Most people can agree on the best Beatles movie: It’s 1964’s A Hard Day’s Night, which captured the mop tops in all their early glory. But what’s the worst? That’s up for debate. In terms of their own projects, the disastrous Magical Mystery Tour film is widely regarded as pretentious, meandering nonsense, although the songs sure are great. And then you have films about the Beatles, like the 2007 romantic drama Across the Universe, in which young lovers Jim Sturgess and Evan Rachel Wood have their story told through Fab Four songs. The film got dismissive reviews, and Yesterday has been similarly smacked with mixed notices.

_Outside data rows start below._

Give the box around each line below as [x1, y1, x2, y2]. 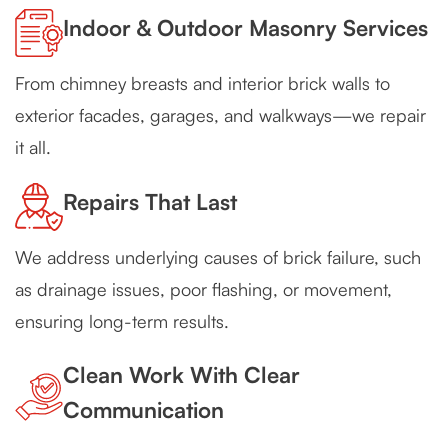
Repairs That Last [63, 188, 237, 216]
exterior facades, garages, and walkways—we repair [15, 103, 426, 126]
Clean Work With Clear [63, 360, 300, 388]
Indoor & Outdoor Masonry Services [63, 14, 428, 42]
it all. [15, 135, 51, 158]
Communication [63, 395, 224, 423]
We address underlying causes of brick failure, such [15, 245, 421, 268]
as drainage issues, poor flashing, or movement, [15, 277, 392, 300]
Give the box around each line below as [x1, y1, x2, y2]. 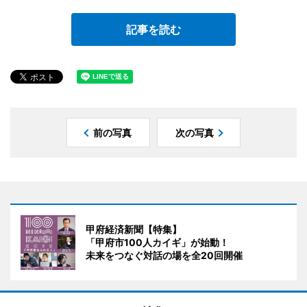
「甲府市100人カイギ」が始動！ [86, 236, 229, 248]
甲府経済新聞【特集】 [86, 223, 182, 235]
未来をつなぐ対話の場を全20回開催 [86, 249, 243, 261]
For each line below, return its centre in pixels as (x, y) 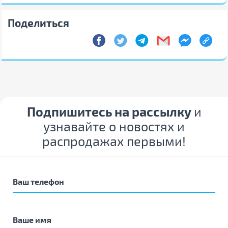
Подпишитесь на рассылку (109, 111)
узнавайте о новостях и (114, 126)
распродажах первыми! (114, 141)
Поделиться (38, 23)
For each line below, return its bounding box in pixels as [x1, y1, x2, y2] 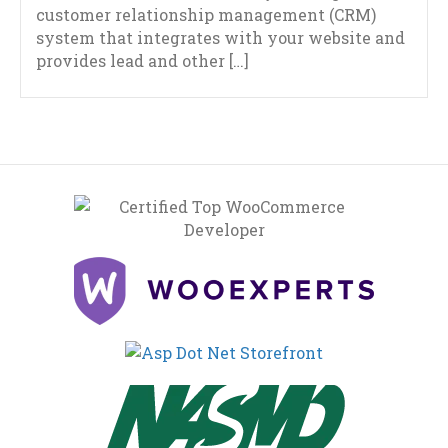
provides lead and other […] [36, 50, 249, 72]
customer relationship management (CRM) [36, 4, 376, 26]
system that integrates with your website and [36, 27, 405, 49]
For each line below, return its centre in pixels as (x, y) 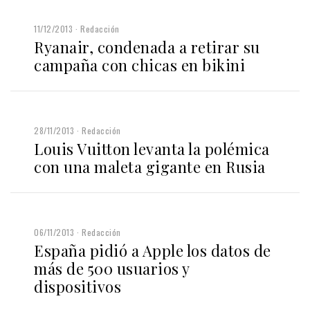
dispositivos (77, 286)
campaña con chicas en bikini (139, 65)
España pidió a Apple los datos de (153, 250)
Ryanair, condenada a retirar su (147, 47)
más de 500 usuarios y (112, 268)
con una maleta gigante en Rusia (150, 166)
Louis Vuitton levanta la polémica (152, 148)
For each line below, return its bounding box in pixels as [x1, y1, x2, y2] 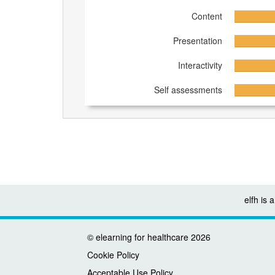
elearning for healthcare [96, 231, 188, 243]
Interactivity [177, 59, 222, 72]
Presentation [172, 34, 222, 47]
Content [191, 10, 222, 23]
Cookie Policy [87, 249, 139, 261]
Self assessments [153, 83, 222, 96]
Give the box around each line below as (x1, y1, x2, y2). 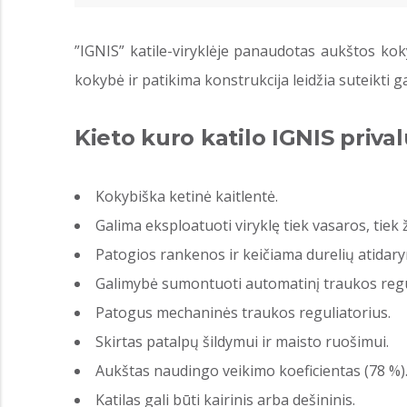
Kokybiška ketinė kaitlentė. (95, 186, 278, 207)
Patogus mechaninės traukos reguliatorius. (95, 303, 391, 323)
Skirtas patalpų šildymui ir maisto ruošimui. (95, 332, 389, 352)
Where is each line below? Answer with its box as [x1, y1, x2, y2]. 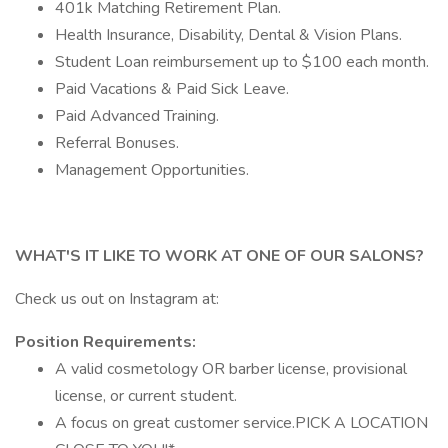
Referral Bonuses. [55, 132, 179, 154]
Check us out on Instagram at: [15, 288, 219, 310]
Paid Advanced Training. [55, 105, 219, 127]
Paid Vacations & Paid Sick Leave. [55, 78, 289, 100]
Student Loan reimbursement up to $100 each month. [55, 51, 429, 73]
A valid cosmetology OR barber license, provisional [55, 358, 407, 380]
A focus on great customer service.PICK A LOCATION [55, 412, 428, 434]
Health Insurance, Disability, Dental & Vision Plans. [55, 24, 402, 46]
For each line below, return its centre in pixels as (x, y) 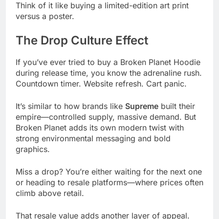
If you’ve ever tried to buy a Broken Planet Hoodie (108, 62)
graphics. (33, 149)
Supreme (142, 106)
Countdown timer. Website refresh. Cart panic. (101, 84)
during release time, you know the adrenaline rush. (109, 73)
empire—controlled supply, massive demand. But (106, 117)
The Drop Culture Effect (82, 40)
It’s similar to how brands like (70, 106)
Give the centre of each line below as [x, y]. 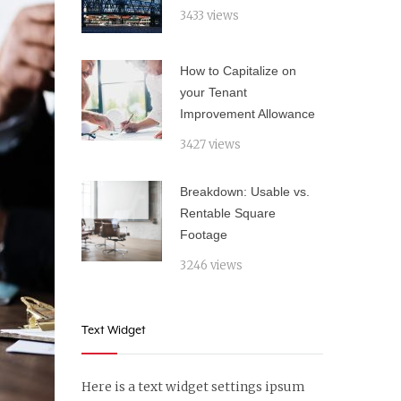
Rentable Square [228, 213]
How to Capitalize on [238, 71]
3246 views [211, 265]
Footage [204, 235]
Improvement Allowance [247, 114]
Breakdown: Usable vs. [245, 192]
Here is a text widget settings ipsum [193, 387]
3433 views [209, 16]
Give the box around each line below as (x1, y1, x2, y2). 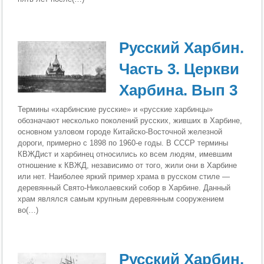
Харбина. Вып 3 (119, 81, 238, 100)
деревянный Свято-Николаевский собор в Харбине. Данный (18, 183, 231, 193)
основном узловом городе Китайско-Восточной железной (18, 127, 223, 137)
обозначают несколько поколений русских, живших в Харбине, (18, 116, 243, 126)
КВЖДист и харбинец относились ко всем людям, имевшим (18, 150, 233, 159)
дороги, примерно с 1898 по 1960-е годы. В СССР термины (18, 138, 229, 148)
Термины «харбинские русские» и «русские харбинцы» (18, 105, 213, 114)
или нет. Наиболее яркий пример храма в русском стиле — (18, 172, 230, 181)
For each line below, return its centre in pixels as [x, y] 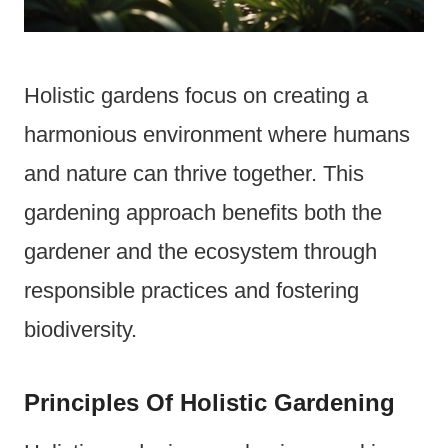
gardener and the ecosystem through [200, 252]
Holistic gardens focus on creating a [196, 96]
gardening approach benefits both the [203, 213]
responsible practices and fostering [191, 291]
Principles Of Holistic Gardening [209, 403]
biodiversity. [80, 330]
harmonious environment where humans [217, 135]
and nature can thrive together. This [194, 174]
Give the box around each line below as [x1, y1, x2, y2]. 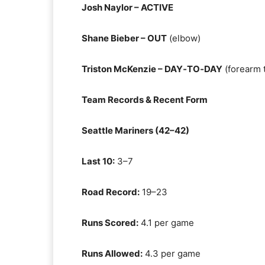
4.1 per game [138, 217, 194, 228]
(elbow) [167, 33, 201, 44]
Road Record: [82, 186, 140, 198]
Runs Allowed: [82, 248, 143, 259]
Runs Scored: [82, 217, 138, 228]
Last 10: [82, 156, 115, 167]
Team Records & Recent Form [82, 94, 208, 105]
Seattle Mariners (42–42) [82, 125, 189, 136]
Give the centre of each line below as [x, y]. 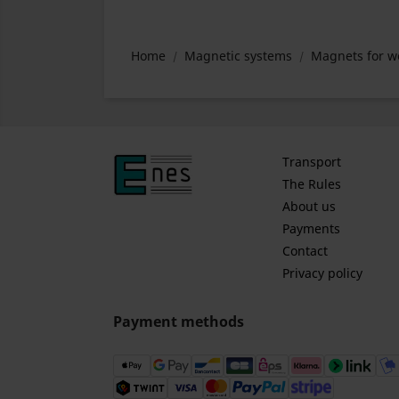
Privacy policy [322, 273]
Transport [311, 162]
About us [309, 206]
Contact [305, 251]
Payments [311, 228]
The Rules [311, 184]
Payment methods [179, 322]
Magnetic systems [238, 56]
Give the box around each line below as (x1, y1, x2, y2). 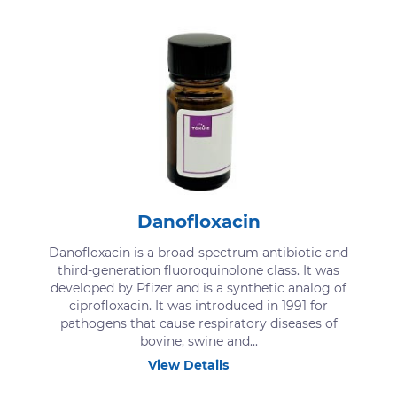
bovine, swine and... (139, 332, 258, 349)
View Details (148, 356, 229, 373)
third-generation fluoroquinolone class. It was (58, 261, 339, 278)
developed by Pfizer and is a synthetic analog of (51, 279, 346, 296)
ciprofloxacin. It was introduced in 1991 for (69, 297, 328, 314)
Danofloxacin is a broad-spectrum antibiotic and (49, 244, 348, 261)
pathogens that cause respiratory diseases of (59, 315, 338, 331)

But never forget 1978’s Sgt. Pepper’s Lonely Hearts Club Band, a calamitous jukebox musical about a band trying to navigate the terrors of the music business. It starred everybody from the Bee Gees to George Burns, and it got terrible reviews. (The New York Times’ Janet Maslin huffed, “This isn’t a movie, it’s a business deal set to music.”) But it did provide the world the rare opportunity to see Steve Martin, probably the planet’s biggest standup comic at the time, try his hand at the Abbey Road track “Maxwell’s Silver Hammer”:
Just think for a moment how many drugs were involved in the making of this sequence.
The stench of that film’s failure is still potent years later. Somewhat recently, I was interviewing a person who was involved with the making of the Sgt. Pepper’s movie. That wasn’t why we were talking, but as an icebreaker I mentioned that it was a film my wife had a nostalgic fondness for because she loved it as a kid. The guy looked at me like I was crazy and said nothing. I quickly moved on to another subject. Apparently, the first rule of working on Sgt. Pepper’s is that you never, ever want to talk about it again.
#3. Want to watch a better film about a struggling singer-songwriter? Try Inside Llewyn Davis.
Understandably, lots of music movies are about famous artists, but I find myself drawn to ones about guys we’ve never heard of — the ones who, like Jack in Yesterday, are struggling to get their big break. Listen, some dreams never come true — shouldn’t the losers get films, too?
My favorite example of this is 2013’s magnificent Inside Llewyn Davis, which starred Oscar Isaac as Llewyn, a folk singer in New York in the early 1960s. He’s hovering around the margins of the city’s folk revival, and he and his former partner tasted a little success, but now he’s wondering if he’s ever going to make it to the next level. He’s got potential, he’s got the drive, and he’s got the artistry. Why aren’t things working out for him?
Inside Llewyn Davis was written and directed by Joel and Ethan Coen, who keep us feeling uncertain about how we’re supposed to feel about Llewyn. On the one hand, he’s a bitter bastard, but on the other, he’s a soulful performer who pours himself into his emotional songs. And because he’s played by Isaac, he’s also charming, magnetic and handsome. Nevertheless, Inside Llewyn Davis is a consistently frustrating, heartbreaking experience as Llewyn stumbles from one miscue to another, getting close to establishing a career and then being beset by another round of bad luck. Llewyn is far from perfect, but he doesn’t deserve the misfortune that comes his way.
If you haven’t seen the film, I don’t want to reveal its twists — or its cruel final reveal, which says so much about the importance of timing for any artist — but suffice it to say that I think this is the most profound movie ever made about the mysteries of “making it.” Ironically, Inside Llewyn Davis helped propel Isaac, who was at that point a respected but little-known character actor, to stardom. Soon, he’d be part of the recent Star Wars trilogy and anointed one of the internet’s boyfriends. Llewyn Davis may not ever make it, but the guy who played him sure did.